# vision racks any good????



## sasandjo (Dec 8, 2007)

anyone on here used or using vision racks im looking at them at the moment so wouldnt mind some input on these...or any other commercially available racks out there .

thanks jo


----------



## astrid peth (Jul 9, 2008)

bloody hell! the price of them!

get yourself to argos and get summat like it from there! lol.


----------



## hogboy (Aug 22, 2006)

They're great
I've had one for a few months now, worth every penny -)


----------



## Scott W (May 19, 2007)

Fantastic for ball pythons! I've 17 vision racks now...overall I can't fault them!


----------



## PAULLAURA (Aug 13, 2008)

We have a couple . They are superb.:2thumb:


----------



## sasandjo (Dec 8, 2007)

thanks peeps limited funds means there the only racks in my price range...fed up with the old woooden racks i have there just too blinkn heavy...what would be the best size for adult royals then ???????...jo


----------



## dragonsRus (Jun 1, 2008)

post a website


----------



## sasandjo (Dec 8, 2007)

dragonsRus said:


> post a website


Euro Rep Ltd - Europes largest manufacturer and distributor of Reptile Products


----------



## Tom_b (Sep 23, 2008)

I have used a few of the sizes and they are excellent, i think they are extremely well priced and you will not get better for your money!

Tom


----------



## PAULLAURA (Aug 13, 2008)

I think the model you want for adult royals is the V7O.

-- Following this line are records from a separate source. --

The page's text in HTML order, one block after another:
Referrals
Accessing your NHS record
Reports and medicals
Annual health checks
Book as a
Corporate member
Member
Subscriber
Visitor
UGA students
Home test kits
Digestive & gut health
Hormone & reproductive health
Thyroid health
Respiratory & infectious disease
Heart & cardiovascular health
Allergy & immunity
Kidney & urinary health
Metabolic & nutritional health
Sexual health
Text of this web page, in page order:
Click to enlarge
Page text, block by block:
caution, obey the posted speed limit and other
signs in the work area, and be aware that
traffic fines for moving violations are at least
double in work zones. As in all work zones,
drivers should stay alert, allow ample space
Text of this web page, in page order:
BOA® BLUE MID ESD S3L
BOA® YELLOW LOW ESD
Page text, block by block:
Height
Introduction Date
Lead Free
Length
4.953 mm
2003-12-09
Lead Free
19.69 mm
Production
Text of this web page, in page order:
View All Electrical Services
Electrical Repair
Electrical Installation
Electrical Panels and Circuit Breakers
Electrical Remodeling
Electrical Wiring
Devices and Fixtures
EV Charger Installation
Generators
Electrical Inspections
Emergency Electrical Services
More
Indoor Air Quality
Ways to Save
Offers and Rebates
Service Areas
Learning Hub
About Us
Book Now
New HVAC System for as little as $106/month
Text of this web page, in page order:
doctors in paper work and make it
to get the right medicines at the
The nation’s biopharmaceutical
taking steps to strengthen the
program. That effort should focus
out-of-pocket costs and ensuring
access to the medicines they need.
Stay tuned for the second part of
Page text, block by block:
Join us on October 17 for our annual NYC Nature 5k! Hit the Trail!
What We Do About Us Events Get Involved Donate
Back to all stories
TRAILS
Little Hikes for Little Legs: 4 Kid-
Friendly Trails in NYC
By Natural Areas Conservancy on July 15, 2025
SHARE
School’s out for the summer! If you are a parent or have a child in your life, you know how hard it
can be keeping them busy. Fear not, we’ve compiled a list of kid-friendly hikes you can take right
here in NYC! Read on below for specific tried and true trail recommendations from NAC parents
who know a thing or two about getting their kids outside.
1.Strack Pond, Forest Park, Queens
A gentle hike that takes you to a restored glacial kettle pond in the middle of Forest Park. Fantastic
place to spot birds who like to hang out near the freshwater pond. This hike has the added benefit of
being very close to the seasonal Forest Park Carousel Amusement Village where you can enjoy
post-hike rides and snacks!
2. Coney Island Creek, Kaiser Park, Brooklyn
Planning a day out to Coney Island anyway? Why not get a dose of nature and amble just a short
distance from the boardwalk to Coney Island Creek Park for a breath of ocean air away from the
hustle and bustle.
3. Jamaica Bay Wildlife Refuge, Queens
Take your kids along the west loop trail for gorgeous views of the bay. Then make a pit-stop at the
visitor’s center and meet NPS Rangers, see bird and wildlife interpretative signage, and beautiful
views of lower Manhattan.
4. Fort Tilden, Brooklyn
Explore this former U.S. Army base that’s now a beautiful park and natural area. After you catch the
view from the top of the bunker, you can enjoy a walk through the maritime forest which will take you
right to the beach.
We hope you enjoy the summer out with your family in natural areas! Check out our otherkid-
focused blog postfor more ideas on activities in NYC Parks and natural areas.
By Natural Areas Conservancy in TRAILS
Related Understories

Its the one with the 11 tubs in.


----------



## royalpython (Nov 16, 2006)

Scott W said:


> Fantastic for ball pythons! I've 17 vision racks now...overall I can't fault them!


show off :lol:

i've only the two and they are good :2thumb:


----------



## sasandjo (Dec 8, 2007)

while were on the subject are spares easy enough to come by for them as ive heard of problems with not enough heat cable etc....actually when i think about it it was royalpython on another thread/forum.. that pointed this out...

jo


----------



## toyah (Aug 24, 2006)

We have a V70 rack for our royals, and it's fab. We did cover most of the ventilation with duct tape as it doesn't hold humidity well, but once that's done it's perfect.


----------



## Bar1 (Feb 20, 2007)

could anybody put some pics up of theres in use please ???


----------



## hogboy (Aug 22, 2006)

Heres a couple


----------



## Bar1 (Feb 20, 2007)

nice one mate what sizes do the tubs measure up???


----------



## ern79 (Jul 26, 2007)

i use the boa rack for my dwarf retics, very good! the only complaint i had was that while researching, i compared the stated floor space to that of some herptek vivs i had, the trouble was that when i got them, i quickly realised that as the sides of the tubs were tapered, there was considerably less floor space than i had calculated, still a very capable piece of kit though.


----------



## penfold (Sep 9, 2007)

we are slowly filling up the shop with them so easy to wor with


----------



## sasandjo (Dec 8, 2007)

is that the rack u got the hatchlings in terry....i'll pop up for a closer look later in the week.

jo


----------



## royalpython (Nov 16, 2006)

sasandjo said:


> while were on the subject are spares easy enough to come by for them as ive heard of problems with not enough heat cable etc....actually when i think about it it was royalpython on another thread/forum.. that pointed this out...
> 
> jo


I think some people were supplied with a shortage of heat cable, i was one of them, but i just enquired and got the extra cable at no extra cost.


----------